__Problem__. Exact retyping of the data: please keep every word and drop each picture.

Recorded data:
■ ■ ■ ■
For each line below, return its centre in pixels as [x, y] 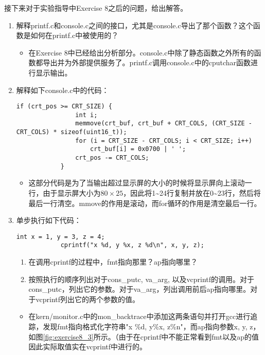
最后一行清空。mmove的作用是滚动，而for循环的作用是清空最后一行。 [145, 203]
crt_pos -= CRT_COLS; [112, 158]
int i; [86, 115]
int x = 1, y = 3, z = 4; [60, 237]
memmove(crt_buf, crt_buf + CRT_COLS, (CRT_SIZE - [164, 124]
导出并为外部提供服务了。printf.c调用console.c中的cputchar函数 [147, 62]
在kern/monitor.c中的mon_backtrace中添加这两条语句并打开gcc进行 [139, 316]
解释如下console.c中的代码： [63, 90]
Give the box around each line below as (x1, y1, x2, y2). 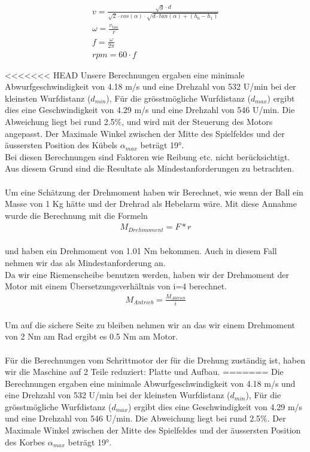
■ ■ ■ ■
__Exercise output__.
For each line below, return its centre in pixels as [x, y] 
最后一行清空。mmove的作用是滚动，而for循环的作用是清空最后一行。 [145, 203]
crt_pos -= CRT_COLS; [112, 158]
int i; [86, 115]
int x = 1, y = 3, z = 4; [60, 237]
memmove(crt_buf, crt_buf + CRT_COLS, (CRT_SIZE - [164, 124]
导出并为外部提供服务了。printf.c调用console.c中的cputchar函数 [147, 62]
在kern/monitor.c中的mon_backtrace中添加这两条语句并打开gcc进行 [139, 316]
解释如下console.c中的代码： [63, 90]
Give the box around each line below as (x1, y1, x2, y2). 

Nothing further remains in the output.